═════ Records provided ═════

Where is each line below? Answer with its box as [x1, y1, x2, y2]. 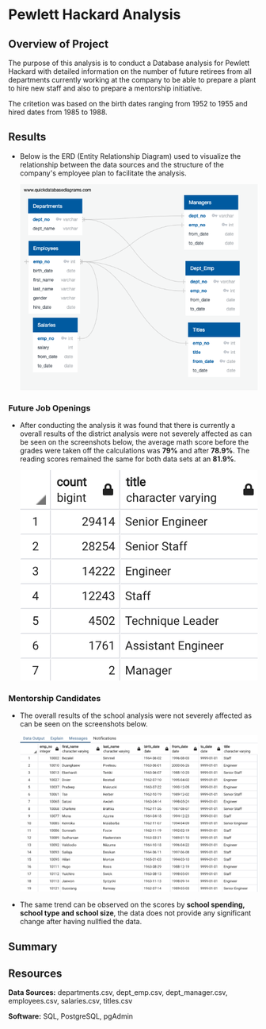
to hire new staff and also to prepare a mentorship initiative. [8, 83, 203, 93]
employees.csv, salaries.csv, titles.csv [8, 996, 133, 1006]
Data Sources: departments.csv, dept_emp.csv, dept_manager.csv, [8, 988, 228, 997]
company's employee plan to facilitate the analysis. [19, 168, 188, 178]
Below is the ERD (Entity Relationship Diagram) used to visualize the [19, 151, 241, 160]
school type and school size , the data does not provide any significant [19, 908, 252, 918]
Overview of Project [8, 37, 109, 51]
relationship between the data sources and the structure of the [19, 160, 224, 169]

═════
═════ Records provided ═════

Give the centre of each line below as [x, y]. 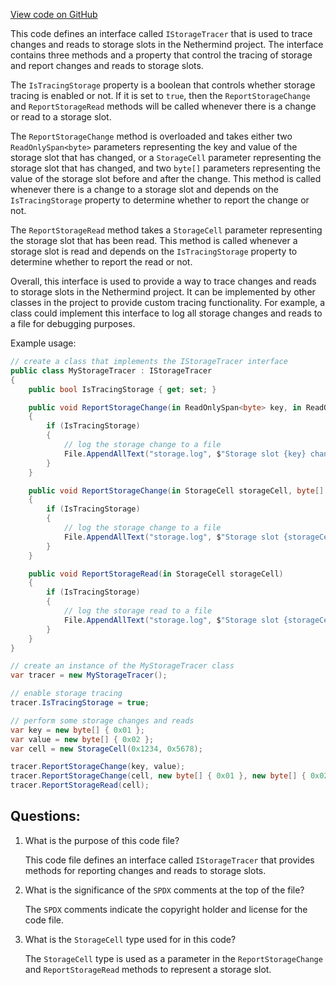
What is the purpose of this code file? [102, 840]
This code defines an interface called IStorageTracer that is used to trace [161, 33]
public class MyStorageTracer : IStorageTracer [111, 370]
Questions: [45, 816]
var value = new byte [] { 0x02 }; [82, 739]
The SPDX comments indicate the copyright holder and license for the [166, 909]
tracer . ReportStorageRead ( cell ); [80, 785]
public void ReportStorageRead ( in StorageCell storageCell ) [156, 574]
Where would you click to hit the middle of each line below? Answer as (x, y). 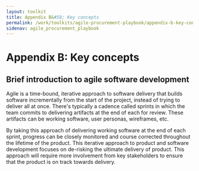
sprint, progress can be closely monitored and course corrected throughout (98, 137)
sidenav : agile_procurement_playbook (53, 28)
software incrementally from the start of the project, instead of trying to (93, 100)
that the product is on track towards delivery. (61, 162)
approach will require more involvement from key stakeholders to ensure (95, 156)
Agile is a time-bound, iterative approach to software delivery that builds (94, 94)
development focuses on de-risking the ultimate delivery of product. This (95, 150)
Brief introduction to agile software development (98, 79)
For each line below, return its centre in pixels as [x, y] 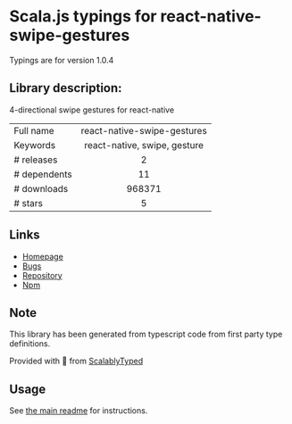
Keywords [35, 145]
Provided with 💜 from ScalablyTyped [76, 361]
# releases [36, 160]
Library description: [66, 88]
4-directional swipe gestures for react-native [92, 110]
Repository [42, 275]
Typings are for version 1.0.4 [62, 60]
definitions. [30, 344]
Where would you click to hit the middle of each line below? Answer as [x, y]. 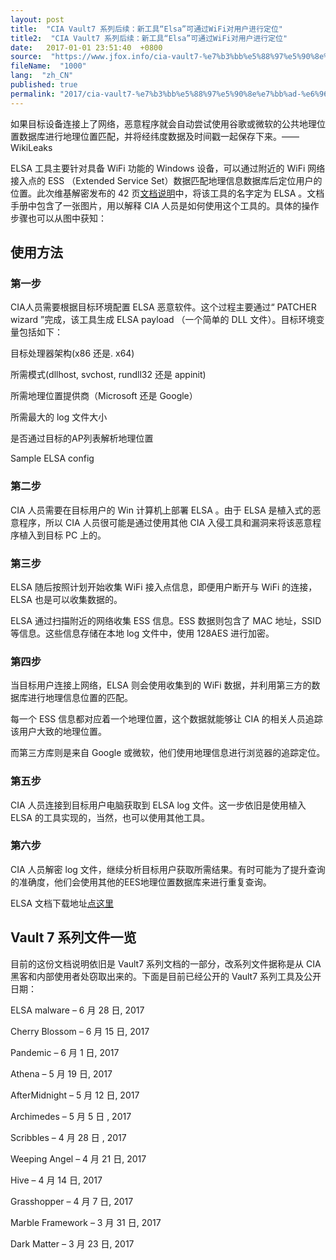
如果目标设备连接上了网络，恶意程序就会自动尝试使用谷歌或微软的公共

═════

§ What this task involves: Find the line with "Where is each" in the entries above. Set down exactly every line from it up to and including the line with "employees.csv, salaries.csv, titles.csv", images excluded.

§ Exercise answer:
Where is each line below? Answer with its box as [x1, y1, x2, y2]. 
to hire new staff and also to prepare a mentorship initiative. [8, 83, 203, 93]
employees.csv, salaries.csv, titles.csv [8, 996, 133, 1006]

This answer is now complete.